In the scatter chart below, we can see that Capricorns are a natural front runner in the Financials sector with seven CEOs being Capricorns. This is followed by Capricorns again in the Consumer Discretionary sector, Leos in Financials, Pisces in Financials and Virgos in Financials. It makes sense that we’re seeing a lot of Financials in this chart since there are a lot of Financial sector companies in this data set. Looking at these traits for just the CEOs that are in the Financial sector, the signs that are most likely to be CEOs are:

• Capricorn- Faithful, responsible, and ambitious

• Leo- Magnanimous, elegant and dedicated

• Pisces- Sensible, compassionate, and intuitive

• Virgo- Meticulous, elegant and persuasive

These make sense that these CEOs are most prominent in the Financial sector given some of the key traits are responsible, ambitious, dedicate, sensible, intuitive, meticulous and persuasive depending on the sign. However, some of the least likely traits to be a CEO of a Financial company (based on this data) are:

• Aries- Versatile, courageous and spontaneous

• Sagittarius- Generous, frank and enthusiastic

Again, just from a surface level, I could see how these prevailing traits, while still positive, would not fit well with the CEO of a Financial company.

bar_sector_signs = SunSignsAvailable.groupby(['Sector', 'SunSign'])['SunSign'].count().reset_index(name='SignCount')
bar_sector_signs = bar_sector_signs.fillna(0)

#MostLikely_sector_signs = bar_sector_signs.idxmax(axis=1)
plt.figure(figsize=(20, 15))

plt.scatter(bar_sector_signs['SunSign'], bar_sector_signs['Sector'], marker='8', cmap='RdPu',
           c=bar_sector_signs['SignCount'], s=(bar_sector_signs['SignCount']*700), edgecolors='black')

plt.title('CEO Sun Sign by Company Sector', fontsize=18)
plt.xlabel('Sun Sign of Company CEOs', fontsize=16)
plt.ylabel('Company Sector', fontsize=16)

cbar = plt.colorbar()
cbar.set_label('Number of CEOs', rotation=270, fontsize=16, color='black', labelpad=20)

plt.show()

Conclusion

As we look back at this analysis, some basic information about the CEOs on the 2017 Forbes Top Companies is true.

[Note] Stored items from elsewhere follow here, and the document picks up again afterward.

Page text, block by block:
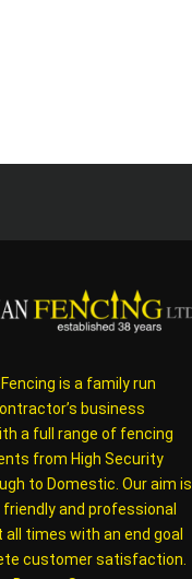
is a family run
business
a full range of fencing
from High Security
to Domestic. Our aim is
and professional
all times with an end goal
customer satisfaction.

From a demographic perspective, most of the CEOs in the dataset are white men in their 50s and 60s which we can see from the pie charts on gender, race and the line chart for age. We can also tell from the stacked bar chart that some sectors are much more profitable than others and various industries within each sector are more profitable as well. Finally, when we try to extract some information about the traits of these CEOs based on the standard information available, based on their zodiacs, we can see that most CEOs are dependable, persuasive, sensible, ambitious, and responsible to name a few. However, in looking further, there are some differences per sector on the demographics of leaders and the traits that are likely applicable to being a CEO of a company in a specific sector. A common myth about the zodiac signs of successful leaders was also disproven as it relates to our data set. While zodiac signs are not a firm way to determine the traits of the top CEOs in our country, this was definitely a fun way to use and look at the data.